Рассказ о Салтыкове в мемуарах Екатерины овеян романтическим флером, так часто свойственным воспоминаниям о первой, самой чистой и возвышенной любви. А объяснение на охоте, беллетризированное впоследствии мемуаристкой, выглядит как сцена из романа: «Сергей Салтыков улучил минуту, когда все были заняты погоней за зайцами, и подъехал ко мне, чтобы поговорить на свою излюбленную тему: я слушала его терпеливее обыкновенного. Он нарисовал мне картину придуманного им плана, как покрыть глубокой тайной, говорил он, то счастье, которым некто мог бы наслаждаться в подобном случае.
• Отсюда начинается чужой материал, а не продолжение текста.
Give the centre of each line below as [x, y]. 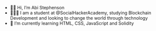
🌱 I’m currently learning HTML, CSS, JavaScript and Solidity [72, 23]
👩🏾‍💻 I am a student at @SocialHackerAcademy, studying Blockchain [81, 13]
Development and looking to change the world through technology [79, 18]
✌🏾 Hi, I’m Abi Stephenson [37, 8]
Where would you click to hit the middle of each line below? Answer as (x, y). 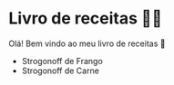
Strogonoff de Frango (62, 61)
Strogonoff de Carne (60, 71)
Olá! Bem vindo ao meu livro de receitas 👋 (87, 43)
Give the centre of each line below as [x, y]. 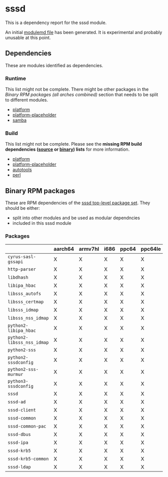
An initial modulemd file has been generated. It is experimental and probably [84, 32]
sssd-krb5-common [28, 459]
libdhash [18, 278]
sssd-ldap [19, 467]
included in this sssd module [42, 223]
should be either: [22, 208]
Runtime [16, 78]
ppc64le [151, 249]
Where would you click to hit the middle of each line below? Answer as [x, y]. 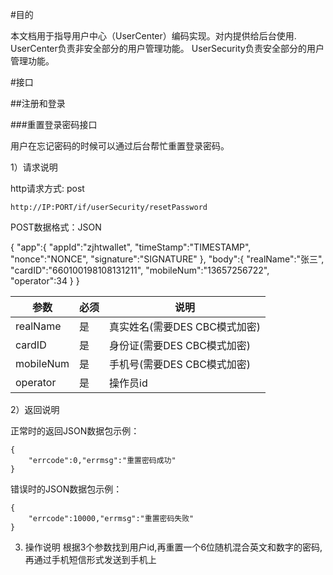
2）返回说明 [35, 409]
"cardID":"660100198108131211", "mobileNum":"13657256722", [140, 270]
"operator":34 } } [45, 281]
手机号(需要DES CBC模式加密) [180, 364]
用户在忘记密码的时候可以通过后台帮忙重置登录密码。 [120, 146]
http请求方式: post [47, 188]
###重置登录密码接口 [54, 124]
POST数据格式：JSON [56, 227]
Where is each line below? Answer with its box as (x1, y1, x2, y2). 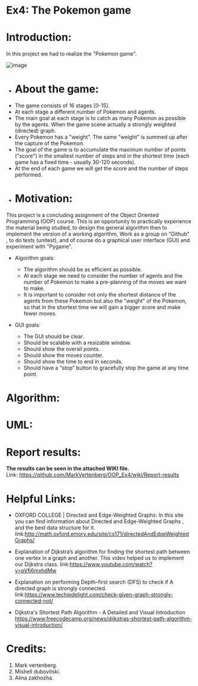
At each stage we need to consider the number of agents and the (23, 272, 183, 279)
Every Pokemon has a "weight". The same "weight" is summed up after (14, 134, 188, 141)
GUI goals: (14, 321, 41, 328)
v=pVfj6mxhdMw (14, 567, 57, 574)
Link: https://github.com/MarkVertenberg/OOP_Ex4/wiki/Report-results (6, 471, 179, 478)
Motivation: (14, 192, 73, 205)
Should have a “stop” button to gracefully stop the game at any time (23, 365, 189, 371)
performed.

Я не говорила ни слова. Он воспользовался моим молчанием, чтобы убедить меня, что он страстно любит, и просил меня позволить ему надеяться, что я, по крайней мере, к нему не равнодушна. Я ему сказала, что не могу помешать игре его воображения. Наконец, он стал делать сравнения между другими придворными и собою и заставил меня согласиться, что заслуживает предпочтения, откуда он заключил, что и был уже предпочтен. Я смеялась тому, что он мне говорил, но в душе согласилась, что он мне довольно нравится. Часа через полтора я сказала ему, чтобы

он ехал прочь, потому что такой долгий разговор может стать подозрительным. Он возразил, что не уедет, пока я не скажу ему, что я к нему не равнодушна, я ответила: „Да, да, но только убирайтесь“, а он: „Я это запомню“ и пришпорил лошадь, я крикнула ему вслед: „Нет, нет!“, а он повторил: „Да, да!“ Так мы расстались». (Заметим при этом, что свидание происходило в имении Чоглоковых, с которыми Салтыков был тесно связан.)
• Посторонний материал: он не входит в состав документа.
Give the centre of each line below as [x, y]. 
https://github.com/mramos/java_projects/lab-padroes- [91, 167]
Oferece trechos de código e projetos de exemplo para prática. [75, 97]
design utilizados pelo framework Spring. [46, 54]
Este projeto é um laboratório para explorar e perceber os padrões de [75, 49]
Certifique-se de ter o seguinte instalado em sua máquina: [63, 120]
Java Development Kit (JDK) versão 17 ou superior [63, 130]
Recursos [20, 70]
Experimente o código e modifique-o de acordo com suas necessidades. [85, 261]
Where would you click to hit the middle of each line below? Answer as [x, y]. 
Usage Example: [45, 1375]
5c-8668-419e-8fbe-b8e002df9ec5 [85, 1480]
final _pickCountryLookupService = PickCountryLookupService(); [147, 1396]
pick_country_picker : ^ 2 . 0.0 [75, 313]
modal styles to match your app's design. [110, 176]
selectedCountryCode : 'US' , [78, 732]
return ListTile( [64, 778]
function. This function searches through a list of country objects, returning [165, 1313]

Из всего вышесказанного еще не следует вывод о том, что отцом Павла был именно Сергей Салтыков, как полагают иные любители истории. Но слухам об этом не было конца, тем более что даже из приведенных отрывков видно, что Екатерине Салтыков нравился. И все же это не обязательно означает, что Павел — не сын Петра Федоровича, тем более что, по сведениям некоторых иностранных дипломатов, после уже упомянутой небольшой хирургической операции великий князь приобрел способность вступать в интимную связь с женщинами, в том числе и с собственной женой. Слухи о «зазорном» происхождении Павла ходили и при Екатерине-императрице, достигая ушей цесаревича Павла Петровича и, конечно, мало способствуя его психической уравновешенности.
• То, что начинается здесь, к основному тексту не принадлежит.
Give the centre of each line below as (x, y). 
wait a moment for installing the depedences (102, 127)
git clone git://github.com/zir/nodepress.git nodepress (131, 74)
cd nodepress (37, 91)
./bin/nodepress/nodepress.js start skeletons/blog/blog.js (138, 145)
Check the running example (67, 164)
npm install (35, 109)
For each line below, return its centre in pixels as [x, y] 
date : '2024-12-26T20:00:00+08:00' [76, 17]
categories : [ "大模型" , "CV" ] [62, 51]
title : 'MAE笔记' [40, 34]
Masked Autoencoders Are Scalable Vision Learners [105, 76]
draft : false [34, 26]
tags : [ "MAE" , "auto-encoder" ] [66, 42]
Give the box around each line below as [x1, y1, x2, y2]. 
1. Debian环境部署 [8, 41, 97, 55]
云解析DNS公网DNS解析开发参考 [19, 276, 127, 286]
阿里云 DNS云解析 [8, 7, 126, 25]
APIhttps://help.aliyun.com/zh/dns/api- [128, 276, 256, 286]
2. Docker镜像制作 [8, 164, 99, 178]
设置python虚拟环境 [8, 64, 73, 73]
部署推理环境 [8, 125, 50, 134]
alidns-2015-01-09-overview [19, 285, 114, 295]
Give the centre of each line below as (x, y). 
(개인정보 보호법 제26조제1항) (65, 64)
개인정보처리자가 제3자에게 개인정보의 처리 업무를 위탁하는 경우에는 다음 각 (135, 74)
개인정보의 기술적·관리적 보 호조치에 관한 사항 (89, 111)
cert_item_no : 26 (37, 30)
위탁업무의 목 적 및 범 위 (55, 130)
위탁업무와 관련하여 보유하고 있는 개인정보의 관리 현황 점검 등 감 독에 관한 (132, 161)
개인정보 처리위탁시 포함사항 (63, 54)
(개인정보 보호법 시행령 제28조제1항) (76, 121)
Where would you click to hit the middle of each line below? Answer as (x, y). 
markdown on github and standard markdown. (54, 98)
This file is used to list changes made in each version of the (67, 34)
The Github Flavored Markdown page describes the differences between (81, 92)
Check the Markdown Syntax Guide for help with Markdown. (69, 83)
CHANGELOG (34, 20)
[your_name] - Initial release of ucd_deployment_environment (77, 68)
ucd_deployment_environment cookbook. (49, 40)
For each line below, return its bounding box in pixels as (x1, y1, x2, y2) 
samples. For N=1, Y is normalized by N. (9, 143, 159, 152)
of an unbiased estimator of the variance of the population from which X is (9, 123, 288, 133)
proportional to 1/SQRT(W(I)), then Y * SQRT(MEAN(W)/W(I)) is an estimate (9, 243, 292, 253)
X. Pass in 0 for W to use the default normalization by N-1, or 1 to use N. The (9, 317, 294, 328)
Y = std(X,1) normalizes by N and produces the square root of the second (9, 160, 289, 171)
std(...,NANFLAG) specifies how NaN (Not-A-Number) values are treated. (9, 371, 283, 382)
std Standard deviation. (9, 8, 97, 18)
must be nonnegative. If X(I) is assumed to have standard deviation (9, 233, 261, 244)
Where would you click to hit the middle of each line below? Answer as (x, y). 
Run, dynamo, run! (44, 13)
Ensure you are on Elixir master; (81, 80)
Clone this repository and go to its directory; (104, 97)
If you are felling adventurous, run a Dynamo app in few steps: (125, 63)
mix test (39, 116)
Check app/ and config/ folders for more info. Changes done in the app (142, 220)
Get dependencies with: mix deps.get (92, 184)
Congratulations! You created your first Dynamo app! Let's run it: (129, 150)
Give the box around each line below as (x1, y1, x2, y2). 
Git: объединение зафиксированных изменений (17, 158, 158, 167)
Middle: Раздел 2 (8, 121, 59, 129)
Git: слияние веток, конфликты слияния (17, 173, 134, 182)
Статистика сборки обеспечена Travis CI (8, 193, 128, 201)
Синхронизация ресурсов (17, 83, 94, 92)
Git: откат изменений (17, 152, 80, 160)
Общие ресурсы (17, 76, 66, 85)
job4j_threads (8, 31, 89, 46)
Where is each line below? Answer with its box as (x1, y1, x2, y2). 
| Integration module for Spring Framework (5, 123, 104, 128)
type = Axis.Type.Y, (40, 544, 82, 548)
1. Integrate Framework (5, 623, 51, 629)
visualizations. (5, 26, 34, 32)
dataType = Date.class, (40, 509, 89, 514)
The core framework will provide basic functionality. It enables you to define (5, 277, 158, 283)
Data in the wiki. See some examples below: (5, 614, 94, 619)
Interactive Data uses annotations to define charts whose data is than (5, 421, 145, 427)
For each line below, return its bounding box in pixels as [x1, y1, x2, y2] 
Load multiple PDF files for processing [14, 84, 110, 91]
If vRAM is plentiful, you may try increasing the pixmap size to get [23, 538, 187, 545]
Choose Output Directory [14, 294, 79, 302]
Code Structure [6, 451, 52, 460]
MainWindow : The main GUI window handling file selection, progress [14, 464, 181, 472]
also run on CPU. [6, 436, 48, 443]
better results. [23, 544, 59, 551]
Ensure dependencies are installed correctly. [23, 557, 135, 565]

С рождением сына отношения с мужем у Екатерины прекратились. Зато ей удалось наладить тесные связи с верхушкой русского общества. Для этого она использовала все свое обаяние, хитрость, умение нравиться, быть простой и доброжелательной. Постепенно к ее умным речам стали прислушиваться и высокопоставленные сановники. Многие из них, видя характер наследника Петра Федоровича, его прусские симпатии, понимали, что будущее царствование может плохо для них кончиться. Особенно глубоко призадумался канцлер Бестужев-Рюмин. Приход к власти Петра III означал бы для него катастрофу. И опытный интриган искал выход из положения, который бы спас его. Постепенно оформились несколько идей, которые предполагали некий план действий. Он сводился к тому, что в случае смерти императрицы Елизаветы Петровны на престол должен вступить не Петр III, а Павел I — сын Петра и Екатерины. Последняя же должна была стать регентшей при мальчике-императоре. Канцлер считал, что Екатерина Алексеевна имеет «характер в высшей степени твердый и решительный». Он вел тайные беседы с великой княгиней, составлял проекты будущего нового порядка, в котором с неизменностью отводил себе главное место при неопытной регентше.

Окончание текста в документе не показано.